__Instructions for the task__: Consider the listing below. Extract exactly the lines from the line containing "回归模型相似，在对数据样本分类的同时还能估计样本在各个类别上的置信度。它 [130, 27]" to the line containing "to be the probability", both included.

::: Exercise material

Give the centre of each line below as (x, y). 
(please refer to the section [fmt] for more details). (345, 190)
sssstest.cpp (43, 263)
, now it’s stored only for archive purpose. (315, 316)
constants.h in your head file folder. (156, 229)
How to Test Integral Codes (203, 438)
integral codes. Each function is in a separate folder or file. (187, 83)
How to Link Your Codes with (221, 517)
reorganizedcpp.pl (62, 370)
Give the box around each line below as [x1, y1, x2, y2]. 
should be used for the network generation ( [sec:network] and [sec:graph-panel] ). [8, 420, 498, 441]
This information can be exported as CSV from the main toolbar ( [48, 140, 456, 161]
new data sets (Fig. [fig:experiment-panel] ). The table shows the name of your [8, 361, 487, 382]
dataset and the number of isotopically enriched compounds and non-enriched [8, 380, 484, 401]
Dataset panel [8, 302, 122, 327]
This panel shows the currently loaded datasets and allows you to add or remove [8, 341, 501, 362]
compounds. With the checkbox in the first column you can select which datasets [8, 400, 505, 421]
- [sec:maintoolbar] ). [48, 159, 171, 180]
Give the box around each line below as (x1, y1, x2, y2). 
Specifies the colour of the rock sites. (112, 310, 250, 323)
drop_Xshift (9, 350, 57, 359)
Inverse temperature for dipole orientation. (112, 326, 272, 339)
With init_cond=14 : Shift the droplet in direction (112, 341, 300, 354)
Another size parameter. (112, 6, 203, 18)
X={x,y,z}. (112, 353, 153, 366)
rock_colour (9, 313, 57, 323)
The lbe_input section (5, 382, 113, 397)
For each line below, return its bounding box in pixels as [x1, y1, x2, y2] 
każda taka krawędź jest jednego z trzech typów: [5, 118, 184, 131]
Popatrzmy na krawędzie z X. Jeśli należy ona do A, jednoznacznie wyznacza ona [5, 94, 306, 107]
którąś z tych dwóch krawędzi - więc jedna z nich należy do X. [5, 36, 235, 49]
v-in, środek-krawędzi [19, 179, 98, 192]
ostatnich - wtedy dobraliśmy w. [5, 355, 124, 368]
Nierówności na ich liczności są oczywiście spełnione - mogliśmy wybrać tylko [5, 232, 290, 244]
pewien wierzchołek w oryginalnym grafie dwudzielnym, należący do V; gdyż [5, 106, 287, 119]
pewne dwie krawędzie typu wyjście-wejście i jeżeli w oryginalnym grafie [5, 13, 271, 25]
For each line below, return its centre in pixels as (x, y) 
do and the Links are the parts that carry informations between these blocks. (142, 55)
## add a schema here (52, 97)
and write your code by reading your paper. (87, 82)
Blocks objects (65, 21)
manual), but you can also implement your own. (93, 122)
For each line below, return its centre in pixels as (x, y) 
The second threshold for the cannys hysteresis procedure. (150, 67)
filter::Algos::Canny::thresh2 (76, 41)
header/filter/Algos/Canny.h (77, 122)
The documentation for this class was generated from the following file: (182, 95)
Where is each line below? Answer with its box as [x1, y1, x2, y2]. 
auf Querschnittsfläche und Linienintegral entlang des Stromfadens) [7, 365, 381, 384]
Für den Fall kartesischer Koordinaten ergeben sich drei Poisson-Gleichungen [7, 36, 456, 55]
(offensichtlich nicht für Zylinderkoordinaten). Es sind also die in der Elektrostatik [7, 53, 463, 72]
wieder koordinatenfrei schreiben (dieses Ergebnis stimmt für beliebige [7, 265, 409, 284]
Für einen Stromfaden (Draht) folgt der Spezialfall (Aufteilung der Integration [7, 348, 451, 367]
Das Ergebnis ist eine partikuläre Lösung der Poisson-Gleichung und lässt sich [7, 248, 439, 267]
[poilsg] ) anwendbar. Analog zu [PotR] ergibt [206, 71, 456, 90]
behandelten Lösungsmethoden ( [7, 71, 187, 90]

::::::
::: Exercise material

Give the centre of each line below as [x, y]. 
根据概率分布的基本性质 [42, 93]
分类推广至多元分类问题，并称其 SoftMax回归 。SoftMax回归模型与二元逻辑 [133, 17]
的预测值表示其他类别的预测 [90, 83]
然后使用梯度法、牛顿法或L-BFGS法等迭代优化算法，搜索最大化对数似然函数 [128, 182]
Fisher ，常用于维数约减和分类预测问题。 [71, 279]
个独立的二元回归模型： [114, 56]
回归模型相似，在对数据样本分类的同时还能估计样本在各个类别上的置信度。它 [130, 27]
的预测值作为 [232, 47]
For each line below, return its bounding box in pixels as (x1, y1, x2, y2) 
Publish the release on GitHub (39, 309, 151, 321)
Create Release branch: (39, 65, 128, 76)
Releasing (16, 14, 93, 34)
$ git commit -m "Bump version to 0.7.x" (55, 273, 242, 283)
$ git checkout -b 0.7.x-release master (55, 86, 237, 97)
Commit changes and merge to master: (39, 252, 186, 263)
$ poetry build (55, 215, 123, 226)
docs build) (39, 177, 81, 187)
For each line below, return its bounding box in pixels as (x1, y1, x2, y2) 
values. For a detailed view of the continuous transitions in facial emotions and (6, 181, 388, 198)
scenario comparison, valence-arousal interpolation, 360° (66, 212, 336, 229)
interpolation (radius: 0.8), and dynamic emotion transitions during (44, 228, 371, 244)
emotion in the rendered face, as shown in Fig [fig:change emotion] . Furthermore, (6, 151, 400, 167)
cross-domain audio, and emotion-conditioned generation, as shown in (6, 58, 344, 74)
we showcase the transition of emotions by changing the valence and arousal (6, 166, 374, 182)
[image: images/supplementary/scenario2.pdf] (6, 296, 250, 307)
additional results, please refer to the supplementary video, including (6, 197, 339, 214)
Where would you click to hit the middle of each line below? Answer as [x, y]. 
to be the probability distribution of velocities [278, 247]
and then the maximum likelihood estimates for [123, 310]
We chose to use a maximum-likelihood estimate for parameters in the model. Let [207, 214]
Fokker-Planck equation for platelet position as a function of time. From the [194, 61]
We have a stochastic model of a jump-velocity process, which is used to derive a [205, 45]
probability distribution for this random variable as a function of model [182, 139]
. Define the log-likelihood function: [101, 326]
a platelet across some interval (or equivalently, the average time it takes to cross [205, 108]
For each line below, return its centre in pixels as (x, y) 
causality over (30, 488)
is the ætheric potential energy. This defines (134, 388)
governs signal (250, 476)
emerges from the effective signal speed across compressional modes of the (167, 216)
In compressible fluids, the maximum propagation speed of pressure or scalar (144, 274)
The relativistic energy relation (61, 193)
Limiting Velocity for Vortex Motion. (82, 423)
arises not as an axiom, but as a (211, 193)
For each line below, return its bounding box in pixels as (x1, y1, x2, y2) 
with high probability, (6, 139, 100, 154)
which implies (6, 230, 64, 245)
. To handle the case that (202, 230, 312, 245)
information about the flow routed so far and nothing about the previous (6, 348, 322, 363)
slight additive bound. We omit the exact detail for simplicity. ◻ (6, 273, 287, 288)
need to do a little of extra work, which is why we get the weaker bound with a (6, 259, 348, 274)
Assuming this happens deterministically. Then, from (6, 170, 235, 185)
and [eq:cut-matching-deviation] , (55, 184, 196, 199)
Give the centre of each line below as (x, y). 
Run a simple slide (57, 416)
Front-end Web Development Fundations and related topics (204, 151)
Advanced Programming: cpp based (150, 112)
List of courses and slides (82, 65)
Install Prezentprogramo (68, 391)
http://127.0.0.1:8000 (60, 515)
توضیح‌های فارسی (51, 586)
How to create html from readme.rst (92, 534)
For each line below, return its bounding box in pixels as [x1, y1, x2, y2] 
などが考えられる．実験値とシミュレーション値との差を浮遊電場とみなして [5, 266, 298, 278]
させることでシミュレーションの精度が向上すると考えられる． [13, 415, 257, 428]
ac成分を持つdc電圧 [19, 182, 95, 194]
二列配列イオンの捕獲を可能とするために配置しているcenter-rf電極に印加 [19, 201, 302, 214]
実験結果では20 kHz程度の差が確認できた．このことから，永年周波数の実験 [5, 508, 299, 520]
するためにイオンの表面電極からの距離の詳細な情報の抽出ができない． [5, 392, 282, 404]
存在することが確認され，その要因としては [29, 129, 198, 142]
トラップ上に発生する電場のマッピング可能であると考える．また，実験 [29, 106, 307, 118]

::::::

__Written reply__:
回归模型相似，在对数据样本分类的同时还能估计样本在各个类别上的置信度。它 [130, 27]
的预测值作为 [232, 47]
For each line below, return its bounding box in pixels as (x1, y1, x2, y2) 
Publish the release on GitHub (39, 309, 151, 321)
Create Release branch: (39, 65, 128, 76)
Releasing (16, 14, 93, 34)
$ git commit -m "Bump version to 0.7.x" (55, 273, 242, 283)
$ git checkout -b 0.7.x-release master (55, 86, 237, 97)
Commit changes and merge to master: (39, 252, 186, 263)
$ poetry build (55, 215, 123, 226)
docs build) (39, 177, 81, 187)
For each line below, return its bounding box in pixels as (x1, y1, x2, y2) 
values. For a detailed view of the continuous transitions in facial emotions and (6, 181, 388, 198)
scenario comparison, valence-arousal interpolation, 360° (66, 212, 336, 229)
interpolation (radius: 0.8), and dynamic emotion transitions during (44, 228, 371, 244)
emotion in the rendered face, as shown in Fig [fig:change emotion] . Furthermore, (6, 151, 400, 167)
cross-domain audio, and emotion-conditioned generation, as shown in (6, 58, 344, 74)
we showcase the transition of emotions by changing the valence and arousal (6, 166, 374, 182)
[image: images/supplementary/scenario2.pdf] (6, 296, 250, 307)
additional results, please refer to the supplementary video, including (6, 197, 339, 214)
Where would you click to hit the middle of each line below? Answer as [x, y]. 
to be the probability distribution of velocities [278, 247]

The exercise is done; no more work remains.